Report thisBy TAO Walker, January 30, 2007 at 8:50 pm #
(Unregistered commenter)
If Anchorite wants a good look at things truly “brutal and unhealthy” (#50398) s/he should visit any feedlot, factory-farm, or packing-house operation. And then of course there is the thoroughly civilized and scientific system of institutionalized human-on-human slaughter known far-and-wide as WAR. Us Indians will give a listen to his/her opinions about our own free wild natural living arrangements after he/she has actually experienced them......which is, quite obviously, not yet.
If setting science up to be the designated suppressor of “evil” doesn’t religiossify it, by definition, then rationalists throwing stones at others’ ideological glass-houses is just a peculiarly egregious form of psuedo-intellectual juvenile delinquency. But such things seem inevitably to accompany any grandiose delusion that would have some small feature of the singular spirit informing the whole living universe, such as its mind/science element for example, lay-claim to the exercise of total authority over Life Herownself. There are other more clinical terms (and plenty of pithily apt colloquialisms, as well) for these all-too-common, among the civilized races, disconnects from the organic functional integrity essential to healthy and mutually beneficial engagement in what is nothing, after all, except Life’s own Song-and-Dance. If that leaves Terry Sloth’s (#50361) hard-wired xenocidal microbes out of the big picture, perhaps they are simply an “evil” being suppressed by better lights.

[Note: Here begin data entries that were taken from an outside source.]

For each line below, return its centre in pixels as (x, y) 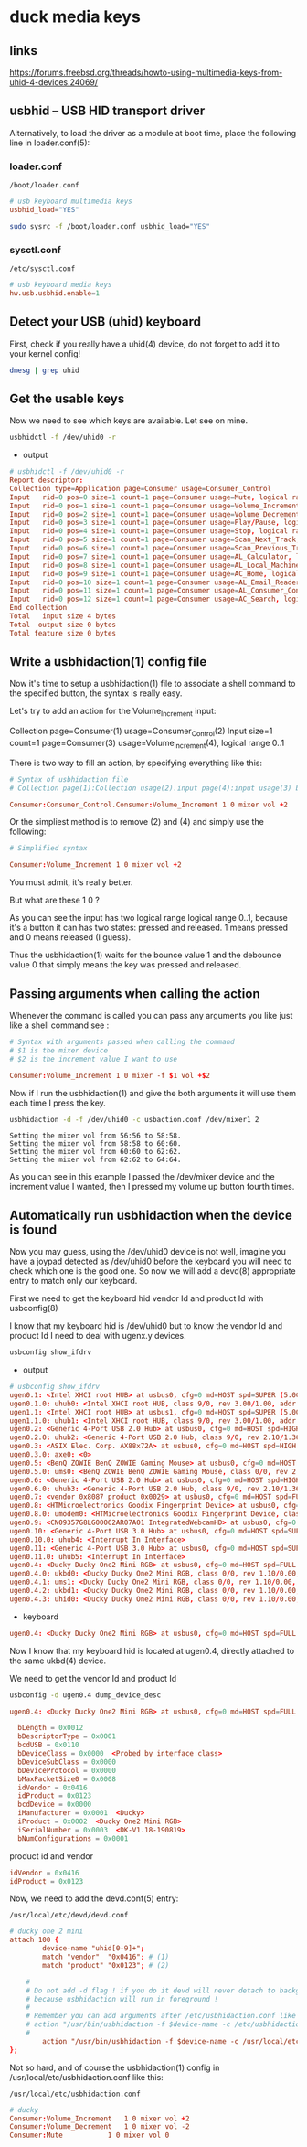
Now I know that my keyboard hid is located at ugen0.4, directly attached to (152, 1650)
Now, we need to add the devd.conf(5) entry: (94, 1898)
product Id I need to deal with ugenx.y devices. (98, 1336)
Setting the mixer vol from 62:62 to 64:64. (95, 1160)
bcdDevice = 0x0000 (55, 1805)
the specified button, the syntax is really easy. (96, 693)
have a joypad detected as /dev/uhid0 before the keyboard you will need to (151, 1261)
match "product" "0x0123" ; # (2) (106, 1965)

Nice verse, Anchorite. Remember, though, the tao that can be spoken (or written) is not the TAO. And anyway, if “science....in the broadest sense possible” is just knowledge honestly come-by, which we all of us have at least a little of, then maybe it’d be better not to blow the conceit all out of proportion to its usefully limited place in the greater scheme of things. Other monstrous distortions like feedlots and “energy” wars are dead-certain to follow.
HokaHey!
Report thisBy Anchorite, January 29, 2007 at 8:30 pm #
(Unregistered commenter)
Dear Tao,
Thank you for your reply. “Termite people” is not nice. If science claims spirit that won’t make it an ism. I am sorry about the trees. Free and wild is simply too brutal and unhealthy. Evil must be suppressed. But there has to be justification for suppression. This has been provided by religion, historically. Science has had 400 years to state a rational case for being nice and has largely stayed mum. This is why Islam and Christianity have taken the stage.
Humans are both admirable and despicable. Again, evil must be suppressed. When I say science I mean it in the broadest sense possible. I mean certified knowledge, as best can be determined.

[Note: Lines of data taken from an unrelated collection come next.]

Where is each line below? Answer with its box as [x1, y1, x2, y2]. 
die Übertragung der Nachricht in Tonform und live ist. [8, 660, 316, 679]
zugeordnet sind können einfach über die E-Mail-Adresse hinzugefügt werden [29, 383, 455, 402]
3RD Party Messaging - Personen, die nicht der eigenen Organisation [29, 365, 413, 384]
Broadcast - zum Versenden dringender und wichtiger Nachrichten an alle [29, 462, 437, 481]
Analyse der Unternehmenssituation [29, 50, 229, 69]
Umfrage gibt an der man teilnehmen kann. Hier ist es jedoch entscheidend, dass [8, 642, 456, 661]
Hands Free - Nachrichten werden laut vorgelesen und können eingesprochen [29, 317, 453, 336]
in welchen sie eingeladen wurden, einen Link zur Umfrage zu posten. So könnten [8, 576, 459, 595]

Tao, I wrote a poem a while back on the subject of Lao Zi’s Tao. Please let me know if you would like some more.
Glaucus, Tao is right, I think we are coming/going the same place.
THE TAO
Cross-eyed now
Is mind and matter
Tao’s two
Towers together
Split is heart
Yours and mine
Tao’s but
One divine
Pull the drapes
Take a pose
Consummate
As it goes
There is neither
Rate nor duty
Only light’s
Emergent beauty
~Anchorite
Report thisBy Terry Sloth, January 29, 2007 at 5:40 pm #
(Unregistered commenter)
If all life on earth is merely bacterium, wired to react instinctively to threats of extinction, survival is imperative and the competitive instinct dominates, so under those circumstances, is it possible to live a communal existence where all have identical needs satisfied in parallel ways?
Report thisBy Glaucus, January 29, 2007 at 2:25 pm #
(Unregistered commenter)
TAO Walker,
“Have at it, Kids. This ol’ Indian can always catch you later.”
Indeed you can. And you’ll be welcomed accordingly.
Report thisBy TAO Walker, January 29, 2007 at 1:23 pm #
(Unregistered commenter)
It’s maybe only a coincidence that “religious dogma” has been barking-up trees around these parts exactly as long as “civilization” with its applied science has been cutting them down by the billions. (Some of our Humminbird Island relatives right-away nicknamed their uninvited European guests “the termite people.") Now we have the suedo-religion of scientism making its bid to displace the suedo-science of creationism as THE code of “the West.” Glaucus (#50202) seems to’ve found a fellow-(or gal)-believer in Anchorite (#50159). The two of them could be very happy together endlessly rearranging the elementary atomic furniture in one of the Living Universe’s remoter outbuildings.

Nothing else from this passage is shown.